Start of Block

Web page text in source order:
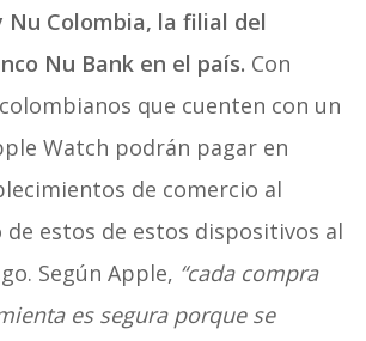
Nu Colombia, la filial del
Nu Bank en el país. Con
que cuenten con un
Watch podrán pagar en
de comercio al
de estos de estos dispositivos al
Según Apple, “cada compra
es segura porque se
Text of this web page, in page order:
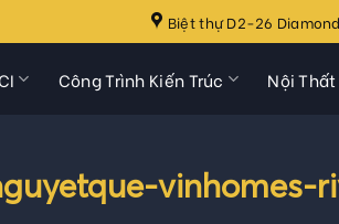
Biệt thự D2-26
Công Trình Kiến Trúc Nội Thất
vinhomes-
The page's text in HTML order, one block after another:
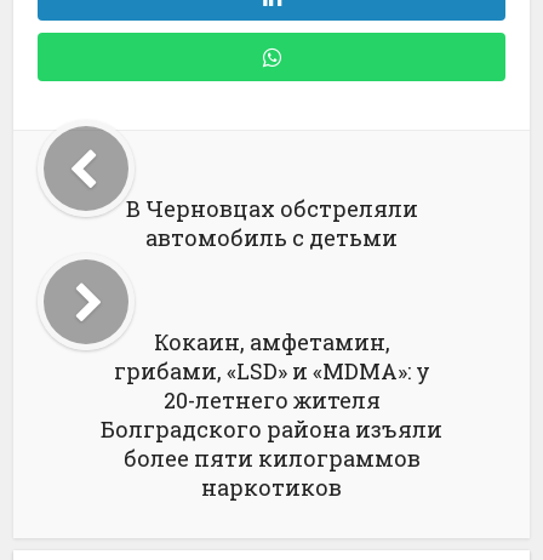
В Черновцах обстреляли
автомобиль с детьми
Кокаин, амфетамин,
грибами, «LSD» и «MDMA»: у
20-летнего жителя
Болградского района изъяли
более пяти килограммов
наркотиков
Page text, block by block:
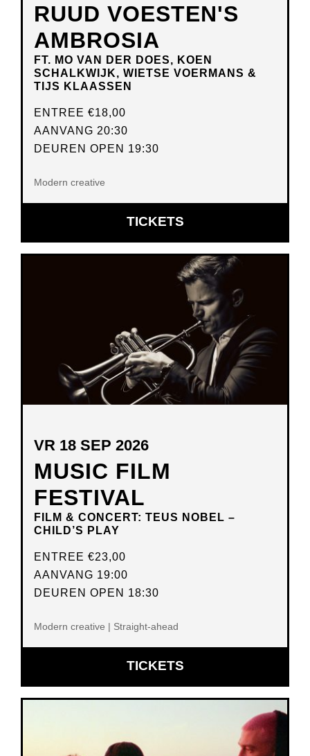
RUUD VOESTEN'S
AMBROSIA
FT. MO VAN DER DOES, KOEN
SCHALKWIJK, WIETSE VOERMANS &
TIJS KLAASSEN
ENTREE €18,00
AANVANG 20:30
DEUREN OPEN 19:30
Modern creative
TICKETSOPENT
IN
NIEUW
VENSTER
MUSIC FILM
FESTIVAL
FILM & CONCERT: TEUS NOBEL –
CHILD’S PLAY
VR 18 SEP 2026
ENTREE €23,00
AANVANG 19:00
DEUREN OPEN 18:30
Modern creative | Straight-ahead
TICKETSOPENT
IN
VENSTER
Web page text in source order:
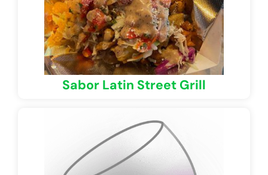
Sabor Latin Street Grill
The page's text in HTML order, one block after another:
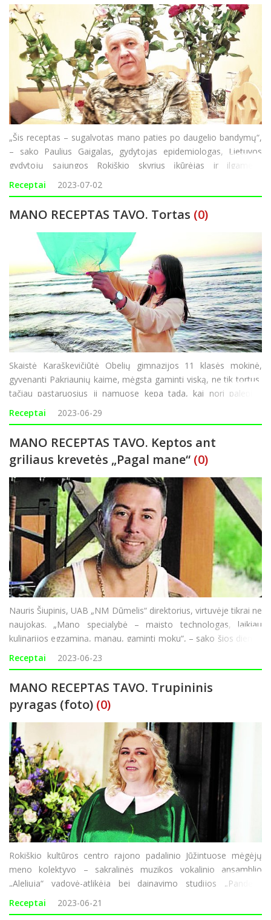
„Šis receptas – sugalvotas mano paties po daugelio bandymų“,
– sako Paulius Gaigalas, gydytojas epidemiologas, Lietuvos
gydytojų sąjungos Rokiškio skyrius įkūrėjas ir ilgametis
pirmininkas, Lietuvos Persitvarkymo Sąjūdžio Rokiškio
iniciatyvinės grupės lyd
Receptai 2023-07-02
MANO RECEPTAS TAVO. Tortas (0)
Skaistė Karaškevičiūtė Obelių gimnazijos 11 klasės mokinė,
gyvenanti Pakriaunių kaime, mėgsta gaminti viską, ne tik tortus,
tačiau pastaruosius ji namuose kepa tada, kai nori palepinti
tėvus ir brolius. „Dažniausiai sugalvoju kepti, kai jie net to
nesitiki. Įvairių tortų receptų yra
Receptai 2023-06-29
MANO RECEPTAS TAVO. Keptos ant
griliaus krevetės „Pagal mane“ (0)
Nauris Šiupinis, UAB „NM Dūmelis“ direktorius, virtuvėje tikrai ne
naujokas. „Mano specialybė – maisto technologas, laikiau
kulinarijos egzaminą, manau, gaminti moku“, – sako šios dienos
siūlomo recepto autorius. Nauris neslepia anksčiau gaminti
mėgd
Receptai 2023-06-23
MANO RECEPTAS TAVO. Trupininis
pyragas (foto) (0)
Rokiškio kultūros centro rajono padalinio Jūžintuose mėgėjų
meno kolektyvo – sakralinės muzikos vokalinio ansamblio
„Aleliuja“ vadovė-atlikėja bei dainavimo studijos „Pandėlio
balsiukai“ vadovė Vilma Likienė į bet kokį maisto gaminimą
žvelgia kaip į kūrybą. &b
Receptai 2023-06-21
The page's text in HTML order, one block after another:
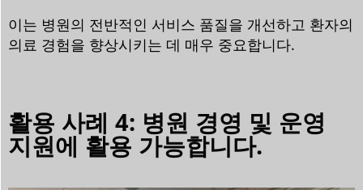
이는 병원의 전반적인 서비스 품질을 개선하고 환자의
의료 경험을 향상시키는 데 매우 중요합니다.
활용 사례 4: 병원 경영 및 운영
지원에 활용 가능합니다.

End of Block

TASK DESCRIPTION: Because only the text is wanted, copy each record above precisely and omit its pictures.

THE ANSWER:
Web page text in source order:
Nu Colombia, la filial del
Nu Bank en el país. Con
que cuenten con un
Watch podrán pagar en
de comercio al
de estos de estos dispositivos al
Según Apple, “cada compra
es segura porque se
Text of this web page, in page order:
Biệt thự D2-26
Công Trình Kiến Trúc Nội Thất
vinhomes-
The page's text in HTML order, one block after another:
В Черновцах обстреляли
автомобиль с детьми
Кокаин, амфетамин,
грибами, «LSD» и «MDMA»: у
20-летнего жителя
Болградского района изъяли
более пяти килограммов
наркотиков
Page text, block by block:
RUUD VOESTEN'S
AMBROSIA
FT. MO VAN DER DOES, KOEN
SCHALKWIJK, WIETSE VOERMANS &
TIJS KLAASSEN
ENTREE €18,00
AANVANG 20:30
DEUREN OPEN 19:30
Modern creative
TICKETSOPENT
IN
NIEUW
VENSTER
MUSIC FILM
FESTIVAL
FILM & CONCERT: TEUS NOBEL –
CHILD’S PLAY
VR 18 SEP 2026
ENTREE €23,00
AANVANG 19:00
DEUREN OPEN 18:30
Modern creative | Straight-ahead
TICKETSOPENT
IN
VENSTER
Web page text in source order:
Sabor Latin Street Grill
The page's text in HTML order, one block after another:
„Šis receptas – sugalvotas mano paties po daugelio bandymų“,
– sako Paulius Gaigalas, gydytojas epidemiologas, Lietuvos
gydytojų sąjungos Rokiškio skyrius įkūrėjas ir ilgametis
pirmininkas, Lietuvos Persitvarkymo Sąjūdžio Rokiškio
iniciatyvinės grupės lyd
Receptai 2023-07-02
MANO RECEPTAS TAVO. Tortas (0)
Skaistė Karaškevičiūtė Obelių gimnazijos 11 klasės mokinė,
gyvenanti Pakriaunių kaime, mėgsta gaminti viską, ne tik tortus,
tačiau pastaruosius ji namuose kepa tada, kai nori palepinti
tėvus ir brolius. „Dažniausiai sugalvoju kepti, kai jie net to
nesitiki. Įvairių tortų receptų yra
Receptai 2023-06-29
MANO RECEPTAS TAVO. Keptos ant
griliaus krevetės „Pagal mane“ (0)
Nauris Šiupinis, UAB „NM Dūmelis“ direktorius, virtuvėje tikrai ne
naujokas. „Mano specialybė – maisto technologas, laikiau
kulinarijos egzaminą, manau, gaminti moku“, – sako šios dienos
siūlomo recepto autorius. Nauris neslepia anksčiau gaminti
mėgd
Receptai 2023-06-23
MANO RECEPTAS TAVO. Trupininis
pyragas (foto) (0)
Rokiškio kultūros centro rajono padalinio Jūžintuose mėgėjų
meno kolektyvo – sakralinės muzikos vokalinio ansamblio
„Aleliuja“ vadovė-atlikėja bei dainavimo studijos „Pandėlio
balsiukai“ vadovė Vilma Likienė į bet kokį maisto gaminimą
žvelgia kaip į kūrybą. &b
Receptai 2023-06-21
The page's text in HTML order, one block after another:
이는 병원의 전반적인 서비스 품질을 개선하고 환자의
의료 경험을 향상시키는 데 매우 중요합니다.
활용 사례 4: 병원 경영 및 운영
지원에 활용 가능합니다.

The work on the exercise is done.